Q-learning for Real-Time Swarm (Q-RTS)¹⁹ is a multi-agent generalization of Q-learning²¹ and it is meant for hardware-based implementations. It improves the convergence speed for real-time RL of intelligent swarms. Q-RTS allows for the sharing the swarm knowledge by using a global swarm Q-matrix \(Q_{sw}\). The global matrix \(Q_{sw}\) is computed by the central node that merges the N-agents local Q-matrices \(Q_i\). The merging operation is carried out thanks to an aggregation function applied to the set \(\Pi\) of all the local matrices (1).

$$\begin{aligned} Q_{sw}(s,a) = {\left\{ \begin{array}{ll} \underset{Q_i \in \Pi }{\max }\ Q_i(s,a), \quad \text{ if } \left|\underset{Q_i \in \Pi }{\max }\ Q_i(s,a) \right|> \left|\underset{Q_i \in \Pi }{\min }\ Q_i(s,a) \right|\\ \underset{Q_i \in \Pi }{\min }\ Q_i(s,a), \quad \text{ otherwise } \end{array}\right. } \end{aligned}$$

(1)

Each agent computes in parallel an updated matrix \(Q'_i\) that is a linear combination of \(Q_{sw}\) and \(Q_i\). The agent evaluates its new local Q-matrix \(Q_i\) by applying Q-learning update rule to \(Q'_i\) (2). \(\beta \in [0,1)\) is a parameter called independence factor which weights the local and global knowledge.
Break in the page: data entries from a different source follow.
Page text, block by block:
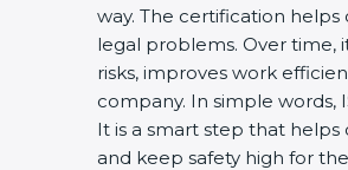
way. The certification
legal problems. Over time,
risks, improves work
company. In simple words,
It is a smart step that
and keep safety high for
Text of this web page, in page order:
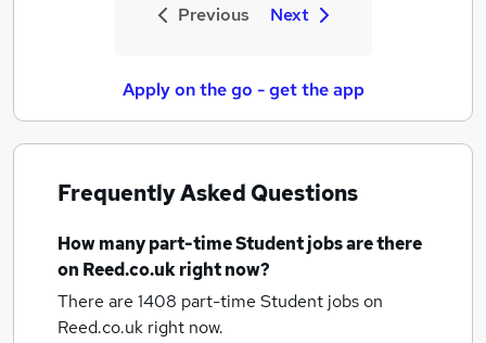
Previous Next
Apply on the go - get the app
Frequently Asked Questions
How manypart-time Student jobsare there
on Reed.co.uk right now?
There are 1408 part-time Student jobson
Reed.co.uk right now.
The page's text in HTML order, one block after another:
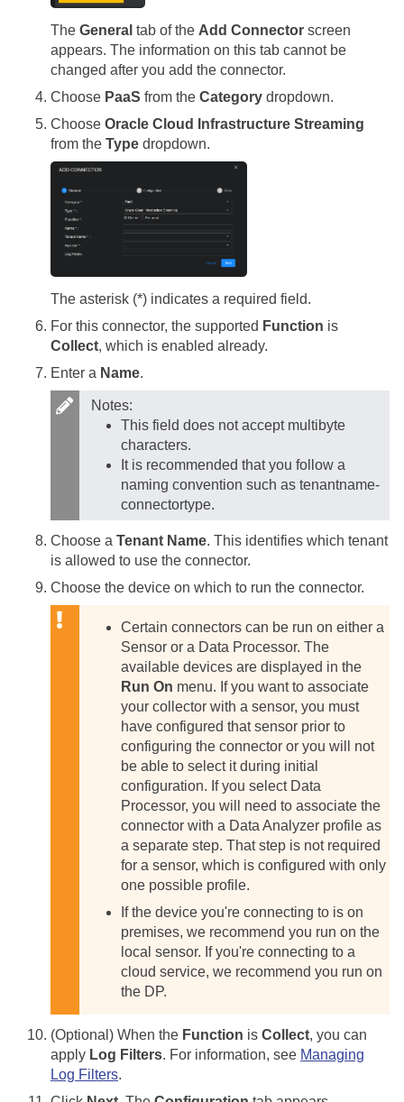
The General tab of the Add Connector screen
appears. The information on this tab cannot be
changed after you add the connector.
Choose PaaS from the Category dropdown.
Choose Oracle Cloud Infrastructure Streaming
from the Type dropdown.
The asterisk (*) indicates a required field.
For this connector, the supported Function is
Collect, which is enabled already.
Enter a Name.
Notes:
This field does not accept multibyte
characters.
It is recommended that you follow a
naming convention such as tenantname-
connectortype.
Choose a Tenant Name. This identifies which tenant
is allowed to use the connector.
Choose the device on which to run the connector.
Certain connectors can be run on either a
Sensor or a Data Processor. The
available devices are displayed in the
Run On menu. If you want to associate
your collector with a sensor, you must
have configured that sensor prior to
configuring the connector or you will not
be able to select it during initial
configuration. If you select Data
Processor, you will need to associate the
connector with a Data Analyzer profile as
a separate step. That step is not required
for a sensor, which is configured with only
one possible profile.
If the device you're connecting to is on
premises, we recommend you run on the
local sensor. If you're connecting to a
cloud service, we recommend you run on
the DP.
(Optional) When the Function is Collect, you can
apply Log Filters. For information, see Managing
Log Filters.

$$\begin{aligned} \left\{ \begin{aligned} Q_i(s_t,a_t)&\leftarrow (1-\alpha )Q'_i(s_t,a_t) + \alpha (r_i + \gamma \max _{\{ a \}} Q'_i(s_{t+1},a)) \\ Q'_i(s_t,a_t)&= \beta Q_i(s_t,a_t) + (1-\beta )Q_{sw}(s_t,a_t) \end{aligned}\right. \end{aligned}$$

(2)

Distributed Q-RTS

We propose a novel fully decentralized MARL algorithm, inspired by Q-RTS. This method is optimized for swarm reinforcement learning applications, overcoming the above-discussed limitations due to communication issues with the main node.
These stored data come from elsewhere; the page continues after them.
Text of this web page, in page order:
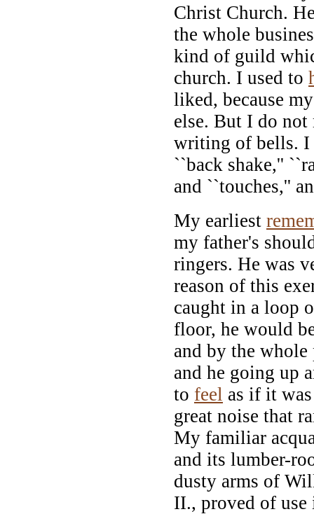
Christ Church.
the whole
kind of guild
church. I used to
liked, because
else. But I do
writing of bells. I
``back shake,''
and ``touches,''
My earliest
my father's
ringers. He was
reason of this
caught in a loop
floor, he would
and by the
and he going up
to feel as if it
great noise that
My familiar
and its lumber-
dusty arms of
II., proved of use

For swarm applications, the use of a central node implies two main limitations:

• The design of the entities composing the swarm is heterogeneous as the central node is characterized by a different functionality with respect to the other agents.

• The central node represents a single point of failure: if this node fails, the correct behavior of the system is compromised.

The possibility of failed transmissions between agents and the central node is not considered in the literature. However, it is a very common event in some contexts, e.g. IoT wireless networks.

Algorithm development

To eliminate the need for a central node, DQ-RTS introduces a local swarm knowledge Q-matrix \(Q^i_{sw}\) that is computed by each i-th agent. The algorithm operates in two phases: an update phase in which the agent interacts with the environment and updates its Q-table and a communication phase in which agents communicate with each other to share their knowledge. \(Q^i_{sw}\) is computed in the latter phase. The algorithm estimates \(Q_{sw}\) like Q-RTS but independently for each agent. A top-level overview of the algorithm can be found in fig 1. In the following, we analyze in detail the two algorithm phases.

Update phase

Before starting the learning process, each agent i initializes to zero its Q-table \(Q^i\) and its swarm knowledge Q-table \(Q^i_{sw}\) of size \(|S |\times |A |\), where S is the number of states of the environment and A is the number of available actions. The training parameters are also initialized, the training rate \(\alpha \in [0,1)\), the discount factor \(\gamma \in [0,1)\), and the independence factor which is the weight used to combine the local and swarm Q matrix \(\beta \in [0,1)\).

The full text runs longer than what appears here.